_Instructions to follow_
Return the listing below exactly as it stands. Pictures stay out.
★ ★ ★
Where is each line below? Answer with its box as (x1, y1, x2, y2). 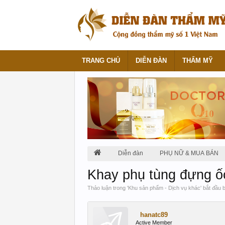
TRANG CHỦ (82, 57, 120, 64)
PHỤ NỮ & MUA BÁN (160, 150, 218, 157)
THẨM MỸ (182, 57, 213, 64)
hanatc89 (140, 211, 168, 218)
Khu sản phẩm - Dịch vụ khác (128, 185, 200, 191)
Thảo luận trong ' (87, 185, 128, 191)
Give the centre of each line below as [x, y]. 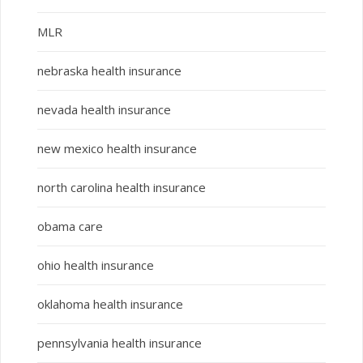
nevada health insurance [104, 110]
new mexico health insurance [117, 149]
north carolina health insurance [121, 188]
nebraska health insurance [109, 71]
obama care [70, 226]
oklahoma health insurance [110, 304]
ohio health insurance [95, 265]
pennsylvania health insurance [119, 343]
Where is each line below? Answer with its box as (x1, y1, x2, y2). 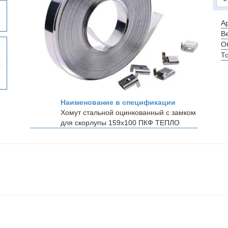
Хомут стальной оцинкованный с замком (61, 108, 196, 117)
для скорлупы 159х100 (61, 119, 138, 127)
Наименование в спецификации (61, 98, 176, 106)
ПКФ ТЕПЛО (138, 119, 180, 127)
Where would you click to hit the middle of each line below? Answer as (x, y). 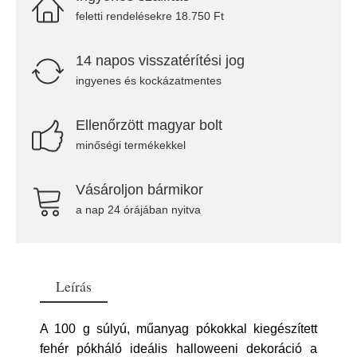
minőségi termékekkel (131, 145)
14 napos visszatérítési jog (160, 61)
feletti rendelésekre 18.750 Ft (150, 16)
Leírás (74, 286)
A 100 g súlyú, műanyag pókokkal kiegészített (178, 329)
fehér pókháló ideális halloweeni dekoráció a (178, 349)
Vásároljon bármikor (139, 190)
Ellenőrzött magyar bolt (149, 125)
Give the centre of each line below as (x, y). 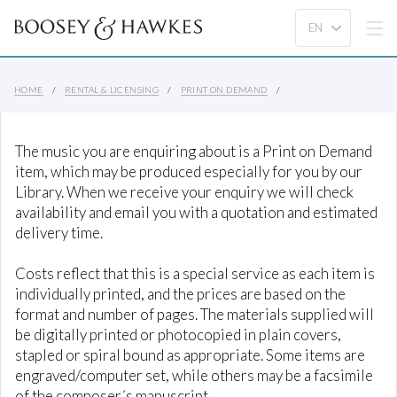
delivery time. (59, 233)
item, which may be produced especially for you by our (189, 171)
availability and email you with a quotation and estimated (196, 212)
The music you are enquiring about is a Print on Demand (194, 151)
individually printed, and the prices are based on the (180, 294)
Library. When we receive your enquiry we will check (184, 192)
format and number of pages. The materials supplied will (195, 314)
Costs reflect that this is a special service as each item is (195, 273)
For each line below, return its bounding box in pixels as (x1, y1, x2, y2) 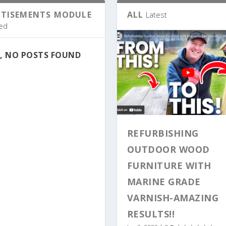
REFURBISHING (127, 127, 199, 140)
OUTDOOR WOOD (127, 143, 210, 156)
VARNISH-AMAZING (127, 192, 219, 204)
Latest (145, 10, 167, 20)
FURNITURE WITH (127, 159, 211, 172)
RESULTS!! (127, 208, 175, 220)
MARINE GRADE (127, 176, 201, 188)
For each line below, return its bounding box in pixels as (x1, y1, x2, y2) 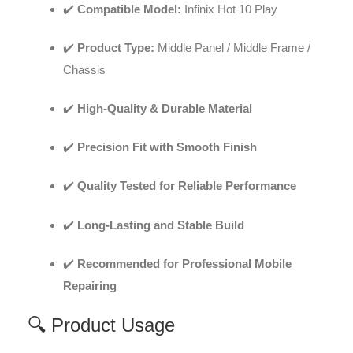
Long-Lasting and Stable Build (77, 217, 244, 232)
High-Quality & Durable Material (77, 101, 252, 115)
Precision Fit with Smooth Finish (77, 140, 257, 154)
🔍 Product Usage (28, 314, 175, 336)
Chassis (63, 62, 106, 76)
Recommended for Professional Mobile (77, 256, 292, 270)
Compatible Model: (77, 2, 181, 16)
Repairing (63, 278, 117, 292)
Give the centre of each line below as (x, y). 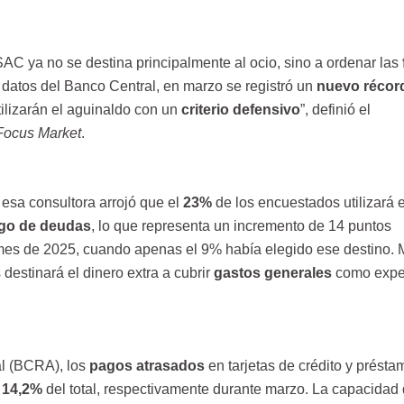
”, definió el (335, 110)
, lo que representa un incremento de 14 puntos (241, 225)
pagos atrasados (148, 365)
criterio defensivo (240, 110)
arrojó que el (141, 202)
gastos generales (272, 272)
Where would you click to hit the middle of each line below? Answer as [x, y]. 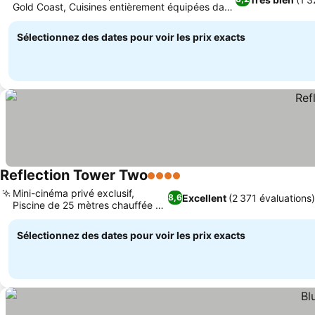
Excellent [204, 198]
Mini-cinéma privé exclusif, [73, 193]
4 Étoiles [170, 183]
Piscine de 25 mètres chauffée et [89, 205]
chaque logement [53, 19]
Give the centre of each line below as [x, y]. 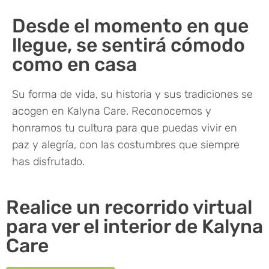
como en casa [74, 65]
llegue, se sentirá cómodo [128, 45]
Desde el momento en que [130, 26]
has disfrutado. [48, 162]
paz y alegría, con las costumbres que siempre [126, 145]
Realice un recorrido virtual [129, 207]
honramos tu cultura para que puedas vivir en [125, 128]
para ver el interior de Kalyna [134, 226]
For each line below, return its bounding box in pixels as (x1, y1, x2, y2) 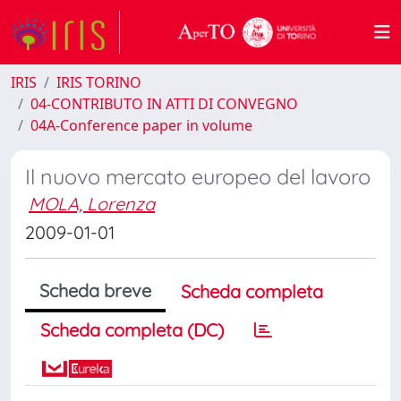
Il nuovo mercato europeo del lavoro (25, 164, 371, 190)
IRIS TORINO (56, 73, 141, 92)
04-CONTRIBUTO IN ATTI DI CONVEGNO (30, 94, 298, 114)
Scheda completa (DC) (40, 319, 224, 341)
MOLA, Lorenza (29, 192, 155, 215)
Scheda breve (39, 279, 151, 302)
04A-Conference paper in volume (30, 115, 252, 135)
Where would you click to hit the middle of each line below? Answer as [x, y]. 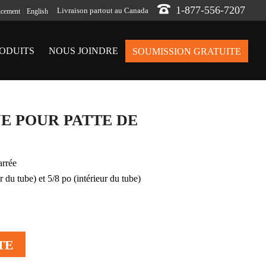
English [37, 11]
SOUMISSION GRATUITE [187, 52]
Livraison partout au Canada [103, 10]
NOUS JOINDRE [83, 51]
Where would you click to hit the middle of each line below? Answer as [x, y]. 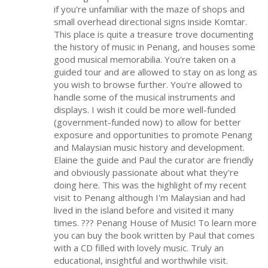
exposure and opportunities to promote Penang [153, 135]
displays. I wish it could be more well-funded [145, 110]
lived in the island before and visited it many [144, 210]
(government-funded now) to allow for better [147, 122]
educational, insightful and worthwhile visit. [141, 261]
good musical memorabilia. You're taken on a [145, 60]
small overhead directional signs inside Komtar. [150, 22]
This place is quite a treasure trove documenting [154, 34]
★ ★ ★
_Written solution_
Where is each line below? Answer with its box as (x1, y1, x2, y2). 
TRANG CHỦ (82, 57, 120, 64)
PHỤ NỮ & MUA BÁN (160, 150, 218, 157)
THẨM MỸ (182, 57, 213, 64)
hanatc89 (140, 211, 168, 218)
Khu sản phẩm - Dịch vụ khác (128, 185, 200, 191)
Thảo luận trong ' (87, 185, 128, 191)
Give the centre of each line below as [x, y]. 
nevada health insurance [104, 110]
new mexico health insurance [117, 149]
north carolina health insurance [121, 188]
nebraska health insurance [109, 71]
obama care [70, 226]
oklahoma health insurance [110, 304]
ohio health insurance [95, 265]
pennsylvania health insurance [119, 343]
Where is each line below? Answer with its box as (x1, y1, x2, y2). 
Хомут стальной оцинкованный с замком (61, 108, 196, 117)
для скорлупы 159х100 (61, 119, 138, 127)
Наименование в спецификации (61, 98, 176, 106)
ПКФ ТЕПЛО (138, 119, 180, 127)
Where would you click to hit the middle of each line below? Answer as (x, y). 
minőségi termékekkel (131, 145)
14 napos visszatérítési jog (160, 61)
feletti rendelésekre 18.750 Ft (150, 16)
Leírás (74, 286)
A 100 g súlyú, műanyag pókokkal kiegészített (178, 329)
fehér pókháló ideális halloweeni dekoráció a (178, 349)
Vásároljon bármikor (139, 190)
Ellenőrzött magyar bolt (149, 125)
Give the centre of each line below as (x, y). 
delivery time. (59, 233)
item, which may be produced especially for you by our (189, 171)
availability and email you with a quotation and estimated (196, 212)
The music you are enquiring about is a Print on Demand (194, 151)
individually printed, and the prices are based on the (180, 294)
Library. When we receive your enquiry we will check (184, 192)
format and number of pages. The materials supplied will (195, 314)
Costs reflect that this is a special service as each item is (195, 273)
For each line below, return its bounding box in pixels as (x1, y1, x2, y2) 
REFURBISHING (127, 127, 199, 140)
OUTDOOR WOOD (127, 143, 210, 156)
VARNISH-AMAZING (127, 192, 219, 204)
Latest (145, 10, 167, 20)
FURNITURE WITH (127, 159, 211, 172)
RESULTS!! (127, 208, 175, 220)
MARINE GRADE (127, 176, 201, 188)
For each line below, return its bounding box in pixels as (x1, y1, x2, y2) 
Long-Lasting and Stable Build (77, 217, 244, 232)
High-Quality & Durable Material (77, 101, 252, 115)
Precision Fit with Smooth Finish (77, 140, 257, 154)
🔍 Product Usage (28, 314, 175, 336)
Chassis (63, 62, 106, 76)
Recommended for Professional Mobile (77, 256, 292, 270)
Compatible Model: (77, 2, 181, 16)
Repairing (63, 278, 117, 292)
Give the centre of each line below as (x, y). 
”, definió el (335, 110)
, lo que representa un incremento de 14 puntos (241, 225)
pagos atrasados (148, 365)
criterio defensivo (240, 110)
arrojó que el (141, 202)
gastos generales (272, 272)
Where would you click to hit the middle of each line below? Answer as [x, y]. 
Excellent [204, 198]
Mini-cinéma privé exclusif, [73, 193]
4 Étoiles [170, 183]
Piscine de 25 mètres chauffée et [89, 205]
chaque logement [53, 19]
Give the centre of each line below as [x, y]. 
como en casa [74, 65]
llegue, se sentirá cómodo [128, 45]
Desde el momento en que [130, 26]
has disfrutado. [48, 162]
paz y alegría, con las costumbres que siempre [126, 145]
Realice un recorrido virtual [129, 207]
honramos tu cultura para que puedas vivir en [125, 128]
para ver el interior de Kalyna [134, 226]
For each line below, return its bounding box in pixels as (x1, y1, x2, y2) 
Il nuovo mercato europeo del lavoro (25, 164, 371, 190)
IRIS TORINO (56, 73, 141, 92)
04-CONTRIBUTO IN ATTI DI CONVEGNO (30, 94, 298, 114)
Scheda completa (DC) (40, 319, 224, 341)
MOLA, Lorenza (29, 192, 155, 215)
Scheda breve (39, 279, 151, 302)
04A-Conference paper in volume (30, 115, 252, 135)
Where would you click to hit the middle of each line below? Answer as [x, y]. 
English [37, 11]
SOUMISSION GRATUITE [187, 52]
Livraison partout au Canada [103, 10]
NOUS JOINDRE [83, 51]
Where would you click to hit the middle of each line below? Answer as [x, y]. 
exposure and opportunities to promote Penang [153, 135]
displays. I wish it could be more well-funded [145, 110]
lived in the island before and visited it many [144, 210]
(government-funded now) to allow for better [147, 122]
educational, insightful and worthwhile visit. [141, 261]
good musical memorabilia. You're taken on a [145, 60]
small overhead directional signs inside Komtar. [150, 22]
This place is quite a treasure trove documenting [154, 34]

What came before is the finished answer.